/---
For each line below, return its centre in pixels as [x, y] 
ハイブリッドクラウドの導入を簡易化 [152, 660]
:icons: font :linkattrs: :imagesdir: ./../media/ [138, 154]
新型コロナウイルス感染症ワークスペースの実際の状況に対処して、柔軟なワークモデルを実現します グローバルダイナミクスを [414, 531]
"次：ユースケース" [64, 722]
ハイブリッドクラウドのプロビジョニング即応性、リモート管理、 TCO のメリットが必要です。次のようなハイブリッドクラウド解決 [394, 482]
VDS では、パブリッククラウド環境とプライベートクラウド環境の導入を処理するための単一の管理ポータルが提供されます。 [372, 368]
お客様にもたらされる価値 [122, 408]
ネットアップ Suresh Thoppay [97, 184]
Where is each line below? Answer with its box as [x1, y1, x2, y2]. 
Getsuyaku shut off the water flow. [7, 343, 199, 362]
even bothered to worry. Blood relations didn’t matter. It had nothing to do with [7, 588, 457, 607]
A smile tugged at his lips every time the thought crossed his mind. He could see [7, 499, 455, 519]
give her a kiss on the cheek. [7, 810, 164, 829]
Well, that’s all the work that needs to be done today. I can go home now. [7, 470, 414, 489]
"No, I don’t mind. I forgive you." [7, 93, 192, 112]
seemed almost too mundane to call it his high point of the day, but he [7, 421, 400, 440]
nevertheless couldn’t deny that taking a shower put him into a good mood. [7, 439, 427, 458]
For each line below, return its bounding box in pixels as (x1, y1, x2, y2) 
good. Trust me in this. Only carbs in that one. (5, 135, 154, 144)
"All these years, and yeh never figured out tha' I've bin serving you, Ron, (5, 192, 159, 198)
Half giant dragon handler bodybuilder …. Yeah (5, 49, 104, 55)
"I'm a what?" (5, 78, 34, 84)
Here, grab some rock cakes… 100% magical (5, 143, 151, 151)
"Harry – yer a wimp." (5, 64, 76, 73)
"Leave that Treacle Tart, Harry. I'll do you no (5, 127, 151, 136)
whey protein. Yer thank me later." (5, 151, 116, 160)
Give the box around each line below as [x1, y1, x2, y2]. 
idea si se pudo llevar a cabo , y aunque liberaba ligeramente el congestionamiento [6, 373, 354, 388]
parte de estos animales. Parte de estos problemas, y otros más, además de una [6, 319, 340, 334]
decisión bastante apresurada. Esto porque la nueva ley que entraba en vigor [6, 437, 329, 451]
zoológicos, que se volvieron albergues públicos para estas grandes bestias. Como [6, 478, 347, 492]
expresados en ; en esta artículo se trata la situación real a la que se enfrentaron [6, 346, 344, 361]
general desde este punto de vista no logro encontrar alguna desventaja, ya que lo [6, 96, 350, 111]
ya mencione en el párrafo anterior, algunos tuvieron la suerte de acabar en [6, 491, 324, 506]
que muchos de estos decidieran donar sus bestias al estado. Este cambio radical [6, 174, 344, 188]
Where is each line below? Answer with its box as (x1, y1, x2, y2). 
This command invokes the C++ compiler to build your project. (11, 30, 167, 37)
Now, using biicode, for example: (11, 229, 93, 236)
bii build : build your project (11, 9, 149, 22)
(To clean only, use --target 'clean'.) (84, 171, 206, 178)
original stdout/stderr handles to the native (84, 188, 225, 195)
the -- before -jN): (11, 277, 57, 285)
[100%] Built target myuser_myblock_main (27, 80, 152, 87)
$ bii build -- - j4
\---
* **TASK BRIEF**
Write out precisely the lines from the one holding "the -- before -jN): (11, 277, 57, 285)" through the end of the material, including both of those ends.

* **SOLVED EXERCISE**
the -- before -jN): (11, 277, 57, 285)
[100%] Built target myuser_myblock_main (27, 80, 152, 87)
$ bii build -- - j4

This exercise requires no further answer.